Le processus d’attribution d’une place est complexe et se déroule sur plusieurs mois. Parcoursup recouvre en fait deux réalités. C’est d’abord un système de mise en communication entre demande des candidats et offres de formations. Elle transmet les dossiers des candidats, et en retour les réponses des organismes de formation. Les données transmises dans le dossier sont hétérogènes : résultats scolaires, projet de formation motivé, CV, appréciations. L’autre réalité se déroule dans les organismes de formation. Chacun de ses organismes met en œuvre des algorithmes ad hoc et des commissions pour traiter les demandes reçues et formuler les réponses. C’est la partie de Parcoursup la plus opaque. Le ministère ajoute quelques contraintes et obligations, le taux de boursiers, afin de rechercher une mixité sociale.

Ainsi, la plateforme en tant que mise en relation des demandeurs et offreurs et formalisation des « arguments » circulants est définie par l’État. Mais la décision relève de la responsabilité de chaque offreur. Il s’agit bien d’un quasi-marché. Les demandeurs doivent élaborer des stratégies renforçant le sentiment de responsabilité dans leur réussite ou échec.

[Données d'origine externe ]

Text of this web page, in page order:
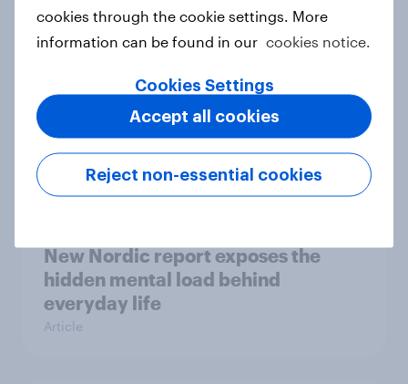
Case study
Most Europeans in six countries
support banning social media for
under-16s
New Nordic report exposes the
hidden mental load behind
everyday life
Article
cookies through the cookie settings. More
information can be found in our cookies notice.
Cookies Settings
Reject non-essential cookies
Accept all cookies
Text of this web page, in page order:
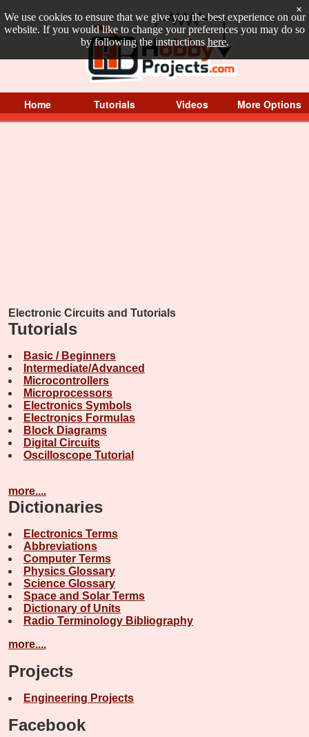
We use cookies to ensure that we give you the best experience on our
website. If you would like to change your preferences you may do so
by following the instructions here.
×
Home Tutorials Videos More Options
Electronic Circuits and Tutorials
Tutorials
Basic / Beginners
Intermediate/Advanced
Microcontrollers
Microprocessors
Electronics Symbols
Electronics Formulas
Block Diagrams
Digital Circuits
Oscilloscope Tutorial
more....
Dictionaries
Electronics Terms
Abbreviations
Computer Terms
Physics Glossary
Science Glossary
Space and Solar Terms
Dictionary of Units
Radio Terminology Bibliography
more....
Projects
Engineering Projects
Facebook
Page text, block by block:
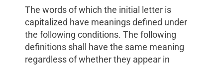
The words of which the initial letter is
capitalized have meanings defined under
the following conditions. The following
definitions shall have the same meaning
regardless of whether they appear in
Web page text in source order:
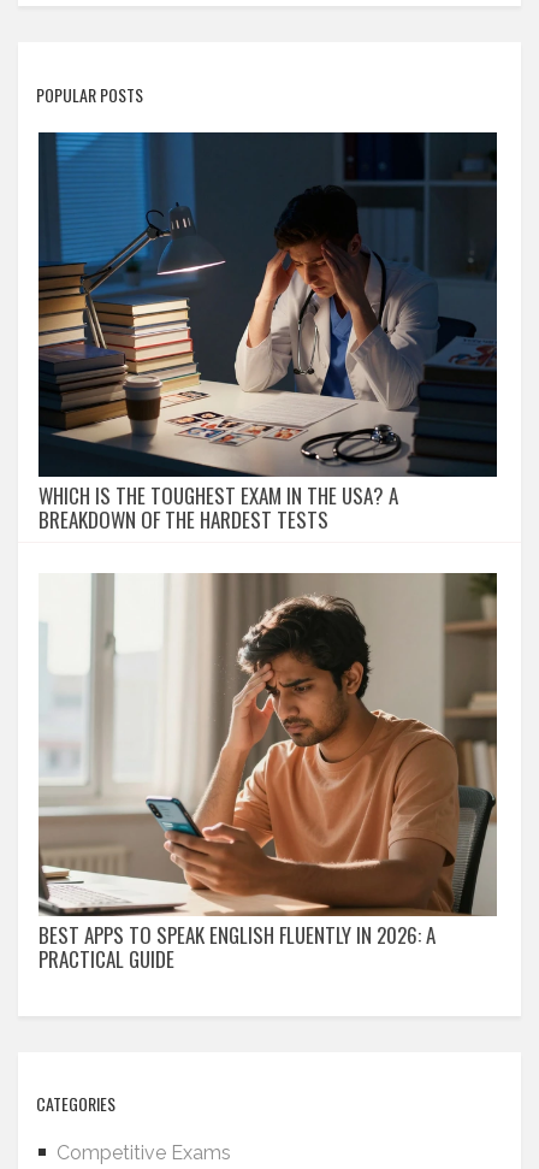
POPULAR POSTS
WHICH IS THE TOUGHEST EXAM IN THE USA? A
BREAKDOWN OF THE HARDEST TESTS
BEST APPS TO SPEAK ENGLISH FLUENTLY IN 2026: A
PRACTICAL GUIDE
CATEGORIES
Competitive Exams
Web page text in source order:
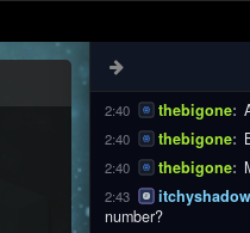
2:40
2:40 thebigone:
2:40 thebigone:
2:40 thebigone:
2:43 itchyshadow
number?
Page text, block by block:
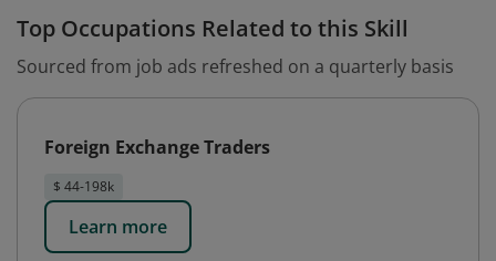
Top Occupations Related to this Skill
Sourced from job ads refreshed on a quarterly basis
Foreign Exchange Traders
$ 44-198k
Learn more
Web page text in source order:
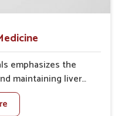
emphasizes the
maintaining liver
vital role in overall
In Ichalkaranji, many
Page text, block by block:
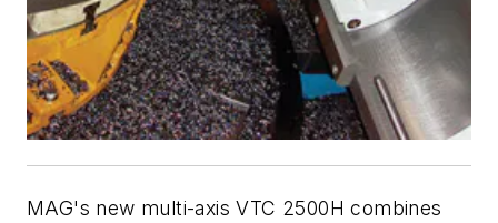
MAG's new multi-axis VTC 2500H combines
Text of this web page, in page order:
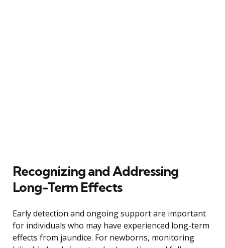
Recognizing and Addressing
Long-Term Effects
Early detection and ongoing support are important
for individuals who may have experienced long-term
effects from jaundice. For newborns, monitoring
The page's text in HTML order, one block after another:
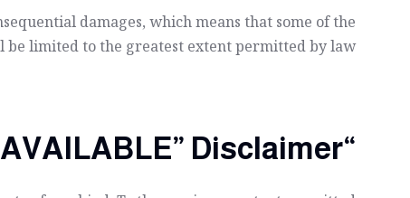
damages, which means that some of the
limited to the greatest extent permitted by law.
“AS IS” and “AS AVAILABLE” Disclaimer
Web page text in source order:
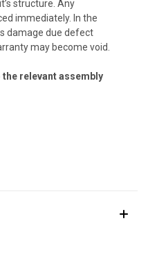
structure. Any
immediately. In the
damage due defect
may become void.
the relevant assembly
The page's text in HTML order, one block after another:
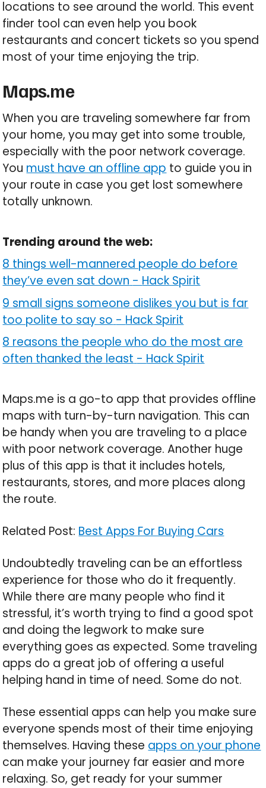
locations to see around the world. This event
finder tool can even help you book
restaurants and concert tickets so you spend
most of your time enjoying the trip.
Maps.me
When you are traveling somewhere far from
your home, you may get into some trouble,
especially with the poor network coverage.
You must have an offline app to guide you in
your route in case you get lost somewhere
totally unknown.
Trending around the web:
8 things well-mannered people do before
they’ve even sat down - Hack Spirit
9 small signs someone dislikes you but is far
too polite to say so - Hack Spirit
8 reasons the people who do the most are
often thanked the least - Hack Spirit
Maps.me is a go-to app that provides offline
maps with turn-by-turn navigation. This can
be handy when you are traveling to a place
with poor network coverage. Another huge
plus of this app is that it includes hotels,
restaurants, stores, and more places along
the route.
Related Post: Best Apps For Buying Cars
Undoubtedly traveling can be an effortless
experience for those who do it frequently.
While there are many people who find it
stressful, it’s worth trying to find a good spot
and doing the legwork to make sure
everything goes as expected. Some traveling
apps do a great job of offering a useful
helping hand in time of need. Some do not.
These essential apps can help you make sure
everyone spends most of their time enjoying
themselves. Having these apps on your phone
can make your journey far easier and more
relaxing. So, get ready for your summer
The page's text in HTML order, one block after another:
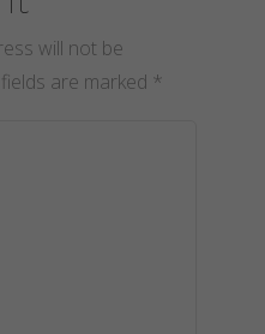
will not be
are marked *

Mais les offreurs de formation doivent également élaborer des stratégies de sélection afin d’espérer de bien remplir les places de leur formation.

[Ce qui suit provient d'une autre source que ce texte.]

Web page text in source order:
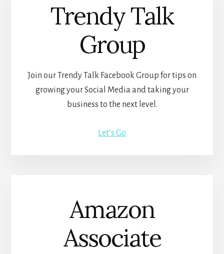
Trendy Talk
Group
Join our Trendy Talk Facebook Group for tips on
growing your Social Media and taking your
business to the next level.
Let’s Go
Amazon
Associate
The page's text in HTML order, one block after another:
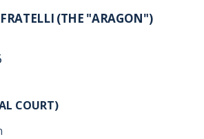
(THE "ARAGON")
COURT)
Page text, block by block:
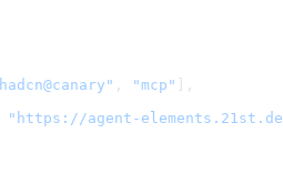
, "mcp"
],
"https://agent-
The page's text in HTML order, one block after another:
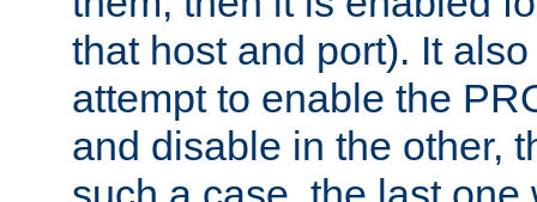
that host and port). It
attempt to enable the
and disable in the other,
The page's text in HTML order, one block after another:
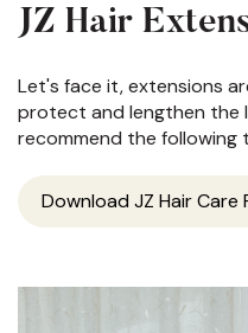
JZ Hair
Let's face it, extensions
protect and lengthen the
recommend the following
Download JZ Hair Care
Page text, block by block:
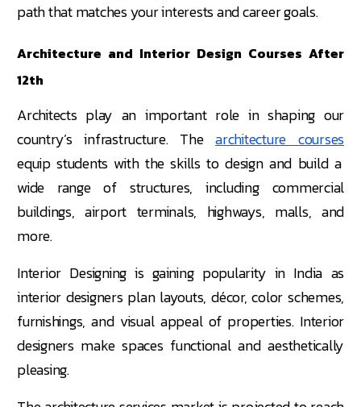
path that matches your interests and career goals.
Architecture and Interior Design Courses After
12th
Architects play an important role in shaping our
country’s infrastructure. Thearchitecture courses
equip students with the skills to design and build a
wide range of structures, including commercial
buildings, airport terminals, highways, malls, and
more.
Interior Designing is gaining popularity in India as
interior designers plan layouts, décor, color schemes,
furnishings, and visual appeal of properties. Interior
designers make spaces functional and aesthetically
pleasing.
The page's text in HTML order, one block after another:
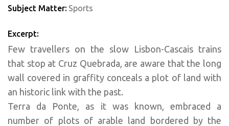
Subject Matter: Sports
Excerpt:
Few travellers on the slow Lisbon-Cascais trains
that stop at Cruz Quebrada, are aware that the long
wall covered in graffity conceals a plot of land with
an historic link with the past.
Terra da Ponte, as it was known, embraced a
number of plots of arable land bordered by the

Cette configuration donne l’impression d’une compétition plus équitable, mais elle renforce en réalité l’incertitude, l’opacité des décisions et l’injonction à la stratégie. L’introduction de la logique algorithmique et la responsabilisation accrue des élèves transforment profondément le rôle de l’école et des professionnels de l’orientation (stress et élaboration de stratégies).

Une fausse démocratie de l’orientation

Dans les deux cas, la logique méritocratique – fondée sur l’idée de distinguer les « meilleurs » – sert de principe organisateur. Or, cette logique est loin d’être neutre : elle est construite sur des évaluations biaisées, des ressources inégales et une méconnaissance des aspirations des élèves. La responsabilité individuelle de l’élève est constamment mise en avant, au détriment d’une approche systémique prenant en compte les inégalités structurelles.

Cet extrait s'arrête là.